You can use the Oracle Cloud Infrastructure command line interface (CLI) or another SDK or client to call the GetVnic operation with the VNIC OCID. The response includes the VNIC's display name. Depending on the type of parent resource, the display name can indicate which parent resource the VNIC belongs to. You can then delete that parent resource, or you can contact your administrator to determine who owns the resource. When the VNIC's parent resource is deleted, the attached VNIC is also deleted from the subnet. If there are remaining VNICs in the subnet, repeat the process of determining and deleting each parent resource until the subnet is empty. Then you can delete the subnet.

For example, if you're using the CLI, use this command to get information about the VNIC.

oci network vnic get --vnic-id <VNIC_OCID>

Load balancer example

Here is an example CLI response for a VNIC that belongs to a load balancer. The display name shows the load balancer's OCID:

{
  "data": {
    "availability-domain": "fooD:PHX-AD-1", 
    "compartment-id": "ocid1.compartment.oc1..<unique_id_1>", 
    "defined-tags": {}, 
    "display-name": "VNIC for LB ocid1.loadbalancer.oc1.phx.<unique_id_2>", 
    "freeform-tags": {}, 
    "hostname-label": null, 
    "id": "ocid1.vnic.oc1.phx.<unique_id_3>", 
    "is-primary": false, 
    "lifecycle-state": "AVAILABLE", 
    "mac-address": "00:00:17:00:BB:CA", 
    "private-ip": "10.0.0.6", 
    "public-ip": null, 
    "skip-source-dest-check": false, 
    "subnet-id": "ocid1.subnet.oc1.phx.<unique_id_4>", 
    "time-created": "2019-05-11T04:28:31.950000+00:00"
  }, 
  "etag": "5d8213fa"
}

File Storage example

Here's an example for a VNIC that belongs to a File Storage mount target:

"display-name": "fss-<integer>",

Although the display name does not include an OCID, the fss characters indicate that the resource is for the File Storage service.

Database example

Here's an example of the display name for a VNIC that belongs to a DB system:

"display-name": "ocid1.dbnode.oc1.phx.<unique_id>", 

A Network Security Group Isn't Empty

Another reason a VCN can't be deleted is because it contains a one or more network security groups (NSGs) that are not yet empty. To delete an NSG, it must not contain any VNICs (or parent resources with VNICs).
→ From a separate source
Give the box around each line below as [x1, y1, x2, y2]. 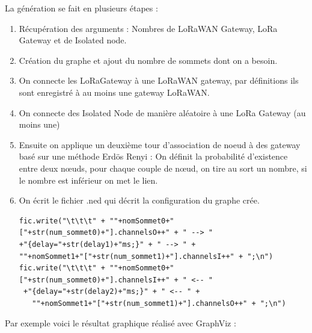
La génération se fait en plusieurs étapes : [5, 2, 158, 14]
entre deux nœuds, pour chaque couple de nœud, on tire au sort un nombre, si [19, 161, 307, 174]
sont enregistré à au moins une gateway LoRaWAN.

You can determine what parent resources are in an NSG by using either the Console or REST API. For more information, see Deleting an NSG.
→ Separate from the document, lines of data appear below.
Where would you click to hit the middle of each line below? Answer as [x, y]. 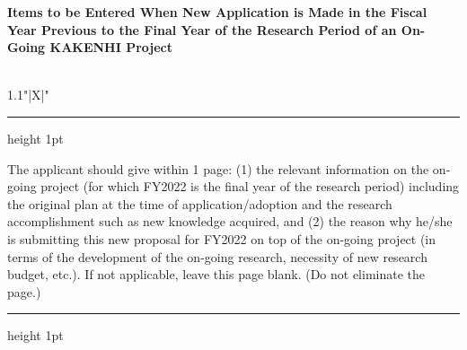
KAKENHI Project [111, 47]
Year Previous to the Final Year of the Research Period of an [202, 29]
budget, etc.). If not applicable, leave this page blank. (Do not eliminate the [216, 274]
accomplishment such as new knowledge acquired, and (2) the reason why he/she [230, 221]
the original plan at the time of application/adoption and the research [200, 203]
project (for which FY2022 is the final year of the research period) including [250, 186]
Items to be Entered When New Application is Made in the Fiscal [217, 12]
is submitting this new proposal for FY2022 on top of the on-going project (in [222, 238]
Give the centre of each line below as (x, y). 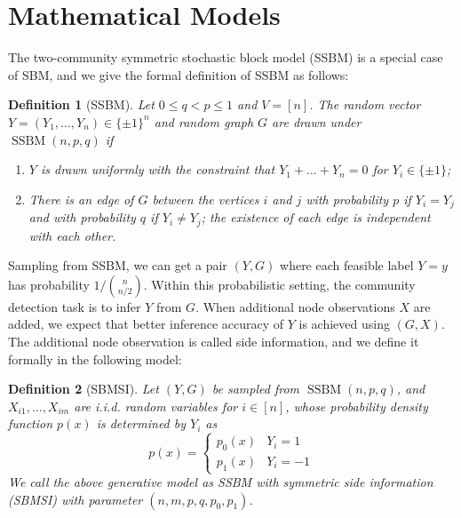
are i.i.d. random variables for (156, 406)
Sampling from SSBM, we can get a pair (118, 265)
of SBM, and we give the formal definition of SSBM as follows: (179, 74)
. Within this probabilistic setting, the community (279, 284)
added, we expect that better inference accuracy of (146, 324)
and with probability (82, 217)
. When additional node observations (295, 306)
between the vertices (206, 199)
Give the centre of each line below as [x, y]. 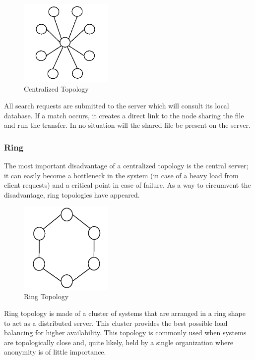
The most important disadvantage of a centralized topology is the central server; [126, 166]
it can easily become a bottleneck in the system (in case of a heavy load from [121, 175]
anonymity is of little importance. [55, 352]
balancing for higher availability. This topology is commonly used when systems [125, 333]
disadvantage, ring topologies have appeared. [72, 194]
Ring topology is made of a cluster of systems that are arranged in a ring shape [125, 313]
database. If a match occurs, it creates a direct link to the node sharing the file [124, 115]
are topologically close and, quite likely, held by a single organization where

There Are Resources in Compartments You Don't Have Access To

You might not be able to see all the resources in a subnet or VCN. This is because subnets and VCNs can contain resources in multiple compartments , and you might not have access to all the compartments. For example, the subnet might contain instances that your team manages but also DB systems that another team manages. Another example: The VCN might have security lists or a gateway in a compartment that another team manages. You might need to contact your tenancy administrator to help you determine who owns the resources in the subnet or VCN.

Repurposing an LPG fails

Details
An LPG created for a specific local peering connection can't be repurposed to be used in a new and different local peering connection.
If you attempt to do this you might see the error message The Local Peering Gateway with ID <LPG_OCID> has already been connected when:
  1. LPG 1 in VCN 1 was once successfully connected to LPG 2 in VCN 2.
  2. VCN 1 (including LPG 1) is subsequently deleted. The LPG 2 peering status changes to revoked or destroyed.
  3. You try to connect LPG 2 to LPG 3.

You could also see a slightly different message (A peering with VCN <VCN_OCID> has already been established) when:

  1. LPG 1 in VCN 1 was once successfully connected to LPG 2 in VCN 2.
  2. LPG 2 is subsequently deleted. The LPG 1 peering status changes to revoked or destroyed.
  3. You try to connect LPG 1 to LPG 3 (which could be a new LPG in VCN 2 or any other VCN).
Suggested Solution
Perform the following actions:
  1. Delete the LPG you're attempting to repurpose.

    If this deletion errors out with 409 - Local Peering Gateway <LPG_OCID> is associated with one or more entities that are in use the LPG is likely mentioned in route rules in one or more route tables. Review the route tables for your VCN and remove those routes from the relevant route tables, and then try again to delete the LPG.

  2. Create a new LPG and peer it with a fresh LPG in the desired VCN.